At the research station we got an overview of the wetland ecology and then were taken on a pontoon boat tour through an old logging canal. While the land is currently largely denuded for miles, we learned that it used to be densely covered with cyprus trees; however, due to the value of of the cyprus, entrepreneurial individuals had basically clear cut large swaths of territory by forging canals and using ropes and barges to haul trees away for processing. While the area most certainly looks differently than it would have a century or two ago, much of its function is the same. Currently a key wetland habitat for fish, reptiles and birds, the area, as currently managed, provides protection against storm surges. Though we never caught sight of a large alligator, we did see a baby one (about three feet long.) The boat trip was exciting and most definitely a change of scenery from urban New Orleans.
As we arrived back at school late in the afternoon, I noticed some friends sitting at a table laden with food in the foyer. I had forgotten that yesterday was the last day of the week-long public interest/human rights film festival. Earlier in the week I had seen one of the films, a documentary on those first elections held in Iraq back in 2005. The documentary was brooding and somewhat incomplete, but provided some great footage from the country that like of which we do not get from our mainstream media. Friday’s film, obviously the capstone of the series, was a short documentary on the Jena 6. You may recall, the Jena 6 incident was a racially charged tale from a small Louisiana town. White students and black students had gotten into a series of fights over a de-facto whites-only congregation spot in the courtyard of the town’s high school. After some white students were severely beat by black students, six of the later were charged with attempted murder. The incident sparked national recognition and prompted tens of thousands to descend upon the sleepy town to protest what many saw as a racially charged miscarriage of justice.
Following the film, a speaker told of his organizing work in bringing a few busloads of concerned, mostly black students, from Texas to participate in the rally. Then, at one point in his talk, he called Michael Bell, one of the Jena 6, putting him on the phone over the room’s sound system for a live q+a. While the audience consisted of mostly law students, there were some other activists present who seemed to take great pleasure in hearing from Mr.
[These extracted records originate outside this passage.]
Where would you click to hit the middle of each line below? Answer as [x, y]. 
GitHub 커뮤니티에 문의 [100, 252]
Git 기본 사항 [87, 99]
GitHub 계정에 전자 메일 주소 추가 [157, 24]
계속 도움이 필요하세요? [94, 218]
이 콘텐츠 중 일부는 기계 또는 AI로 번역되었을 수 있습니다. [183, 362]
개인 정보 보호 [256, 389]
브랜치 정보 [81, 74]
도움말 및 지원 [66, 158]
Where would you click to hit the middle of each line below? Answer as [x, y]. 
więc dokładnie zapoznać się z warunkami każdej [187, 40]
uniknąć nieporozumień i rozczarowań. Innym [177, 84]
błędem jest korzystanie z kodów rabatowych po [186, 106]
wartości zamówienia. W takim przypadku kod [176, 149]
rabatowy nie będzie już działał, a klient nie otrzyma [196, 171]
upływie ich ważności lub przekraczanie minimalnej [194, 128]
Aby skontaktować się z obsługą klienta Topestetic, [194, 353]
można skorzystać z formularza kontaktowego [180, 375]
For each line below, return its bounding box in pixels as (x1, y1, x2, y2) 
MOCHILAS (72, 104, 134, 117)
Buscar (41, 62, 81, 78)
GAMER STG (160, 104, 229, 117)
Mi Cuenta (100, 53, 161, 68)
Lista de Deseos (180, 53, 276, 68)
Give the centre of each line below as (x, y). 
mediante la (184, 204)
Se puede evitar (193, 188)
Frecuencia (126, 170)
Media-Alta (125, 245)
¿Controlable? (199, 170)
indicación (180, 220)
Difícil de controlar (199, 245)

Bell firsthand.
While I enjoyed the documentary and the ensuing talk, I did have some reservations. I was concerned with the film’s one sided presentation of incarceration statistics. Though I am aware that a disproportionate percentage of blacks are in prison, I am not convinced that such statistics lead to the conclusion that our justice system is inherently racist. While racism may play a role in sentencing disparities, the film was intellectually dishonest by not even attempting to examine the other factors leading to high incarceration rates within the black community. Furthermore, just because this kid found himself on the defensive of an overly-zealous prosecutor does not make him a hero; in fact, I was inclined to infer that he was a bit of a thug at the time this event happened. However, hearing from him on the the phone was exciting, and he mentioned that he was getting ready to apply for college and wished to move on and not allow the incident to define him. Many of the activists in the room, however, seemed content to have him remain a cause célèbre.
Following the film, I ran into my buddy who was heading over to the Chabad house. Chabad is a worldwide group of Orthodox Jews which attempts to help young Jews connect with their religion. While I am in no way interested in becoming Orthodox (I like my shellfish, pork and modern clothing too much, thank you,) the Chabad house sponsors some fantastic Shabbat dinners and holiday services. Figuring I was a bit overdue, I joined him for a delicious meal (salad, matzoh ball soup, chicken, desert, etc…) At the dinner we met a prospective law student who had been attending the first of three visiting weekends (from which the administration kept me far away.) She was a bright young Jew from Great Neck who was weighing Tulane against a few NYC schools. I also got to speak with her mother who was born in Romania. Foarte interesant, nu? The night continued with drinks at a new bar just a few blocks from my home, (verdict: a little trendy and overpriced, but great young-adult vibe,) and a ceremonial smoking of the hookah with new honey flavored tobacco.
Given the major ups and down of life as a law student, a day like yesterday comes as a great relief, reminding me that there is a larger universe beyond the reading room and that as I go about my daily activities, so too does the world. Welcome back.
The Storm Before the Storm
I swear that I bring drama wherever I go. When I flew home for winter break (a short two weeks compared to the month-long excursion enjoyed as an undergraduate) I came in at the height of a major snowstorm. Whereas I left New Orleans in weather appropriate for pink shorts and flip-flops, I arrived in Boston to driving snow and biting winds; over two feet fell within a few short hours of my arrival.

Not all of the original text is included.